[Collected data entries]
• • • • • • •
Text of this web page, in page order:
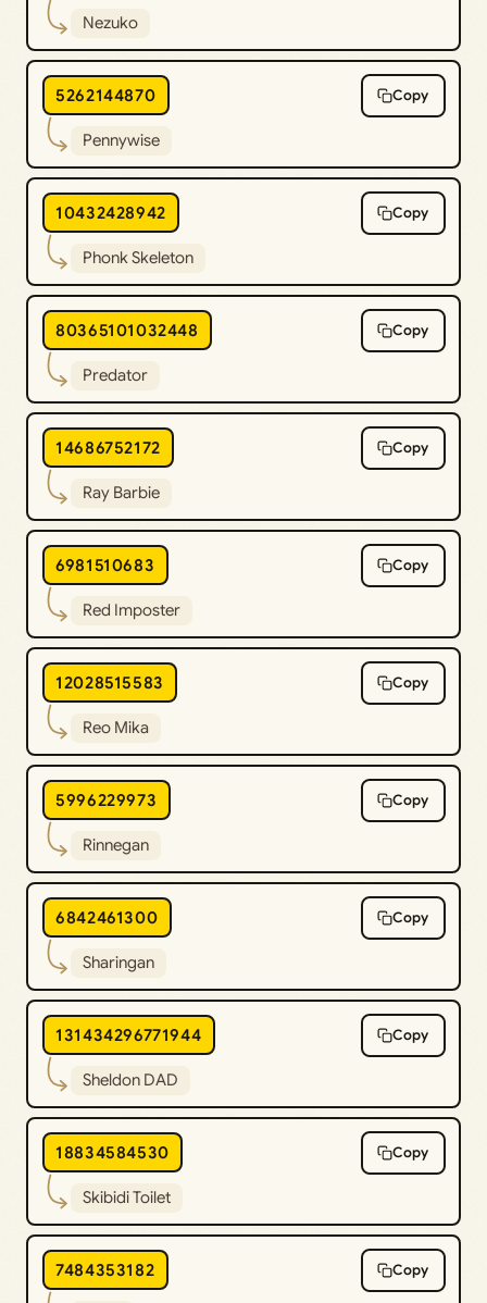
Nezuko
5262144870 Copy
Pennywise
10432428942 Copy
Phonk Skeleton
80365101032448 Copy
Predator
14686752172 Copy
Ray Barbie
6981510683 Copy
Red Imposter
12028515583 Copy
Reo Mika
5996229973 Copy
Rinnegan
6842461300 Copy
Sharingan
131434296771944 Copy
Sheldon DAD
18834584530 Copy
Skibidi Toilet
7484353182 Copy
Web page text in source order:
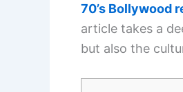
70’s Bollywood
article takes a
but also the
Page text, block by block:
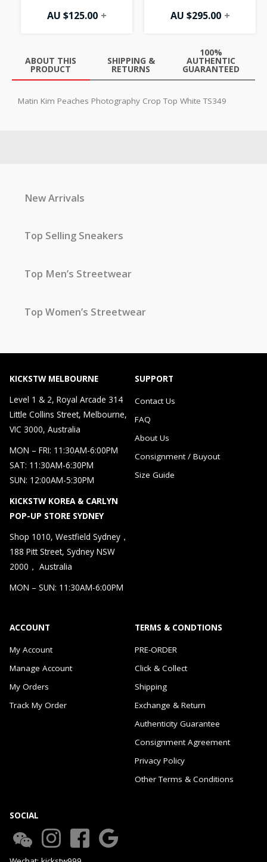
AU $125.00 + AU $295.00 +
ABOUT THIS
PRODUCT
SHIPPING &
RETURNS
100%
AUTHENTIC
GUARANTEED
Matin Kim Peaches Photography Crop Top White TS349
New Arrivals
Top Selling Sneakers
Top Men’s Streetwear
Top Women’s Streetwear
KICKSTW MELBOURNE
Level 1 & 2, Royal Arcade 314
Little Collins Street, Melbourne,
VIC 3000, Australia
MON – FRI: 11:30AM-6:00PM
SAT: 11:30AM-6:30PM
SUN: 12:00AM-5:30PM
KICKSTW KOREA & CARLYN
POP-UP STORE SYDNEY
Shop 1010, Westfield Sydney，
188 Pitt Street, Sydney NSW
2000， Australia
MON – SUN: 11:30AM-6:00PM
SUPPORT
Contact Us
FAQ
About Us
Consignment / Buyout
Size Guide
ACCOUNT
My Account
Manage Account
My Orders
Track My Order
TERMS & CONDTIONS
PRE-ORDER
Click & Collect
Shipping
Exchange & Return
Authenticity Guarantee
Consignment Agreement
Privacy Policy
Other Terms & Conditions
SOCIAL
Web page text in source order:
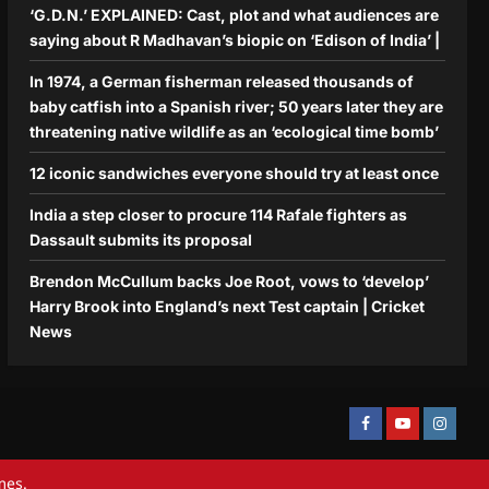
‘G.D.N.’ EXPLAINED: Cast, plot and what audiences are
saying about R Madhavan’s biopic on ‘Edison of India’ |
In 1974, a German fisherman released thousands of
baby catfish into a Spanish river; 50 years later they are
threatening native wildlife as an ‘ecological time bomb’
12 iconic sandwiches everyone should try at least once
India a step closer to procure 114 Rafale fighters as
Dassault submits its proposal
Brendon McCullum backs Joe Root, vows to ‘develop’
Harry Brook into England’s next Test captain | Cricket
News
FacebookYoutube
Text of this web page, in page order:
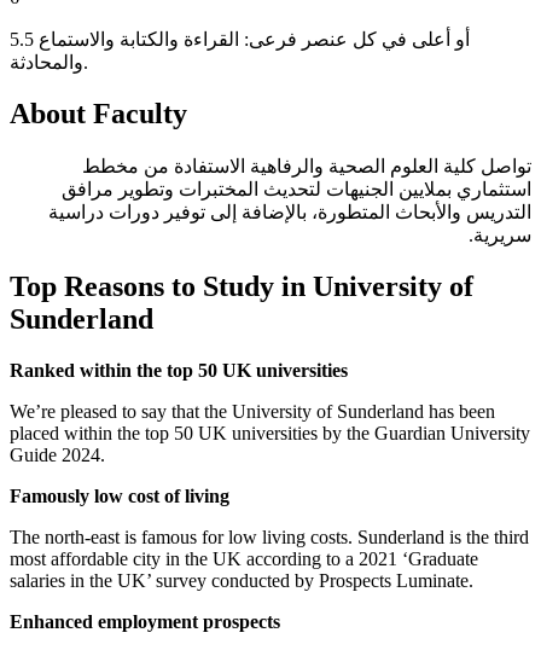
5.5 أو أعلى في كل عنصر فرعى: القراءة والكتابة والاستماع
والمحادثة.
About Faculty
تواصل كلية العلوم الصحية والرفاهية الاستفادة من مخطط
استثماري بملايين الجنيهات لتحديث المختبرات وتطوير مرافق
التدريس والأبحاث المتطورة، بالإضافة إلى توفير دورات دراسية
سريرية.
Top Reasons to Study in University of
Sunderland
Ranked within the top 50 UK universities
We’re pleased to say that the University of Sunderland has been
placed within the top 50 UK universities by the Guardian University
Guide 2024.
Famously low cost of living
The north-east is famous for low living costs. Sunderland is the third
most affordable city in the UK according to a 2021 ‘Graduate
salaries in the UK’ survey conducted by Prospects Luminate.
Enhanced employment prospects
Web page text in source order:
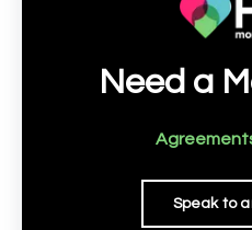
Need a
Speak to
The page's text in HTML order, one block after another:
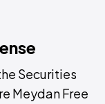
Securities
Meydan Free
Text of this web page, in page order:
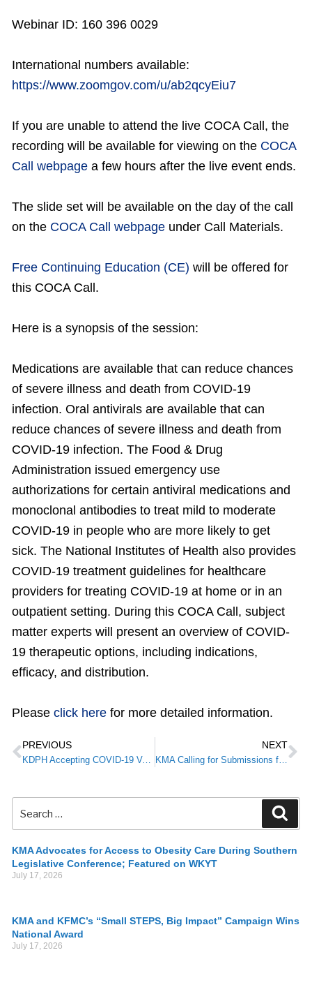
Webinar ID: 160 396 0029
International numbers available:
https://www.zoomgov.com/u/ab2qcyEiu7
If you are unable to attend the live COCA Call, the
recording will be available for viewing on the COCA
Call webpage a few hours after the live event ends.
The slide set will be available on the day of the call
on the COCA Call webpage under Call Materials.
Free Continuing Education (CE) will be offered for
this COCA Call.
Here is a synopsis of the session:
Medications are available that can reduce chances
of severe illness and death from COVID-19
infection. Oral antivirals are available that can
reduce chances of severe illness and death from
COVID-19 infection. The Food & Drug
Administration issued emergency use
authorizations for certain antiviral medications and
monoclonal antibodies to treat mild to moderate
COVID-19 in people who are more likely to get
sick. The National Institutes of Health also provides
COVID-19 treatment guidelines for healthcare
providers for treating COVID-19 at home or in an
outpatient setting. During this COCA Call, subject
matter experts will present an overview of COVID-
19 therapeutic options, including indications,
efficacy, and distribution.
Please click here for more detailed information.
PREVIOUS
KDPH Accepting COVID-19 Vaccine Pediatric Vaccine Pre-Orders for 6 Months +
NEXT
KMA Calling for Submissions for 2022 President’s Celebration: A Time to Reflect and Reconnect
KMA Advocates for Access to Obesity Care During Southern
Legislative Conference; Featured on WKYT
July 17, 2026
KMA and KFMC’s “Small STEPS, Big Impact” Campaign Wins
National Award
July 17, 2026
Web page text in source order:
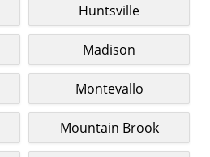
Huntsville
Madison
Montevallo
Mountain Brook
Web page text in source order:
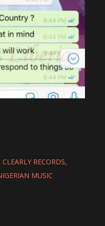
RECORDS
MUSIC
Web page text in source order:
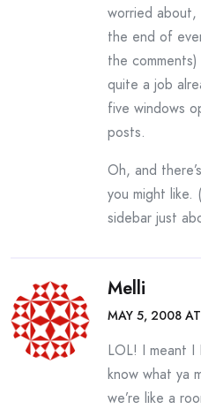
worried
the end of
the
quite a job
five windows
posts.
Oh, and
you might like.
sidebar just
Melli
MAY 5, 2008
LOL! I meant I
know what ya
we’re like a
• • • • • • •
* [DIRECTIONS]:
Exact repetition is the task: every line from the start of the data to the line with "188 Pitt Street, Sydney NSW", inclusive, and none after it, pictures omitted.

* [ANSWER TO THE EXERCISE]:
Text of this web page, in page order:
Nezuko
5262144870 Copy
Pennywise
10432428942 Copy
Phonk Skeleton
80365101032448 Copy
Predator
14686752172 Copy
Ray Barbie
6981510683 Copy
Red Imposter
12028515583 Copy
Reo Mika
5996229973 Copy
Rinnegan
6842461300 Copy
Sharingan
131434296771944 Copy
Sheldon DAD
18834584530 Copy
Skibidi Toilet
7484353182 Copy
Web page text in source order:
70’s Bollywood
article takes a
but also the
Page text, block by block:
AU $125.00 + AU $295.00 +
ABOUT THIS
PRODUCT
SHIPPING &
RETURNS
100%
AUTHENTIC
GUARANTEED
Matin Kim Peaches Photography Crop Top White TS349
New Arrivals
Top Selling Sneakers
Top Men’s Streetwear
Top Women’s Streetwear
KICKSTW MELBOURNE
Level 1 & 2, Royal Arcade 314
Little Collins Street, Melbourne,
VIC 3000, Australia
MON – FRI: 11:30AM-6:00PM
SAT: 11:30AM-6:30PM
SUN: 12:00AM-5:30PM
KICKSTW KOREA & CARLYN
POP-UP STORE SYDNEY
Shop 1010, Westfield Sydney，
188 Pitt Street, Sydney NSW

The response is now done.